___ Material for the task ___
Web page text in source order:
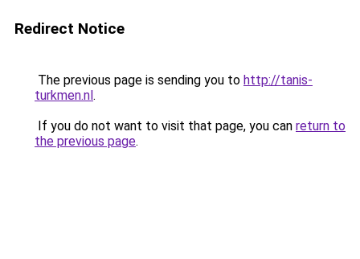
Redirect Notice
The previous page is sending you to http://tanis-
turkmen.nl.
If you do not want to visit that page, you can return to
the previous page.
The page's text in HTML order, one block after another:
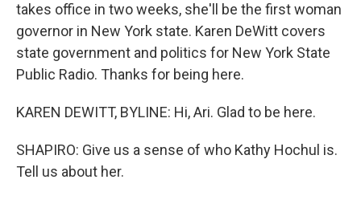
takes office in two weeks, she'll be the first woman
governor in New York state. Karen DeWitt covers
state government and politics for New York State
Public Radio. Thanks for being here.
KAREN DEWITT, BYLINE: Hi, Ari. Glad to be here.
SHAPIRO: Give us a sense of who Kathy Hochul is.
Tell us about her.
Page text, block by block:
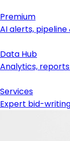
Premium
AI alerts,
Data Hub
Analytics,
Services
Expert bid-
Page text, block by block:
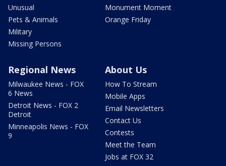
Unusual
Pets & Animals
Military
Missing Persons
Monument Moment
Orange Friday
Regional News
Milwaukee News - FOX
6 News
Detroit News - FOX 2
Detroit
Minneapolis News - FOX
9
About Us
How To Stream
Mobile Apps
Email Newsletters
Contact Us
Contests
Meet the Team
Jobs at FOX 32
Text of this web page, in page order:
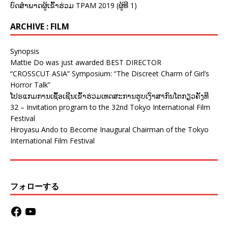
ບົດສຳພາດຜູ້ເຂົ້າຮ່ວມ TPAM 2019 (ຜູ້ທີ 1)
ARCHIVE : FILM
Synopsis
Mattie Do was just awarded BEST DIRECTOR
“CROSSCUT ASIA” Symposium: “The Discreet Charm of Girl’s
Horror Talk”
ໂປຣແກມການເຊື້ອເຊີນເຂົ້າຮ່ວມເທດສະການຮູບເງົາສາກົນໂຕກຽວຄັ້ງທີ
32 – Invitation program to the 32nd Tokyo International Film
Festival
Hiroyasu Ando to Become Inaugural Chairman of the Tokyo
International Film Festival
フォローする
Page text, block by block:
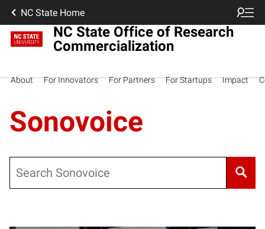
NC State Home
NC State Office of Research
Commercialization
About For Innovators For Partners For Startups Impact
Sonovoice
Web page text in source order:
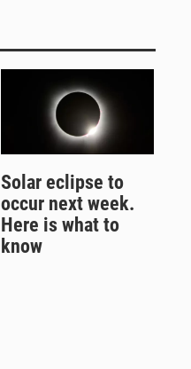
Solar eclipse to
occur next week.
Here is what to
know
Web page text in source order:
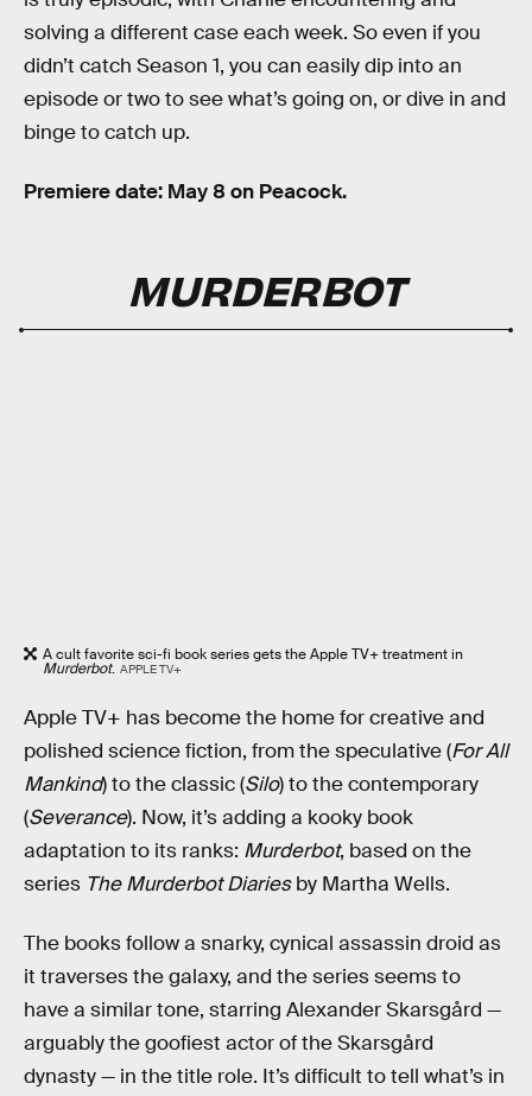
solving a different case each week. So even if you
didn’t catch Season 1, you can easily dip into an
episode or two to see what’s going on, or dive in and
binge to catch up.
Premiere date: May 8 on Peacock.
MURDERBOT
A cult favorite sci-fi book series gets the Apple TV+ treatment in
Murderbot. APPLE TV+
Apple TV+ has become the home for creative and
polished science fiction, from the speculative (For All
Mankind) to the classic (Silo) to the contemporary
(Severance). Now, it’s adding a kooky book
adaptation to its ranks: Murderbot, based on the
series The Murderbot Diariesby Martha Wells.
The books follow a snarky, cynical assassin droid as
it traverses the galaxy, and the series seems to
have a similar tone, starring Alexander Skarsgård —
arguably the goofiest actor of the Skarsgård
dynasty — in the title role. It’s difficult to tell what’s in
___
___ Material for the task ___
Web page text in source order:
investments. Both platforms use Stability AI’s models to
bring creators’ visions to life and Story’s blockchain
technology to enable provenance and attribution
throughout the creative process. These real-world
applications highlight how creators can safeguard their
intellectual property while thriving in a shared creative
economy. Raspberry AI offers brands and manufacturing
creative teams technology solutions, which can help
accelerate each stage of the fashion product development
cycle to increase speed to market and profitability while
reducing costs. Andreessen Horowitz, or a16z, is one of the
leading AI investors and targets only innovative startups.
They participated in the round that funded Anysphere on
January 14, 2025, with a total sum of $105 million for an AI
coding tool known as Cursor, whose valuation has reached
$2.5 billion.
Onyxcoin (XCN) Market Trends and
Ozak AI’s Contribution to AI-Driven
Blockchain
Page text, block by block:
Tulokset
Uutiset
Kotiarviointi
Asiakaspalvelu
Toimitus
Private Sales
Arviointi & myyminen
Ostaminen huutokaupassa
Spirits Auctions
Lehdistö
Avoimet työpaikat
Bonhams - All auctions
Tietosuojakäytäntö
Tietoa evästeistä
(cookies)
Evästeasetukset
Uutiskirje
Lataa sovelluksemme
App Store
___
Read the listing above, then copy every line that includes the string "International".

32 – Invitation program to the 32nd Tokyo International Film
International Film Festival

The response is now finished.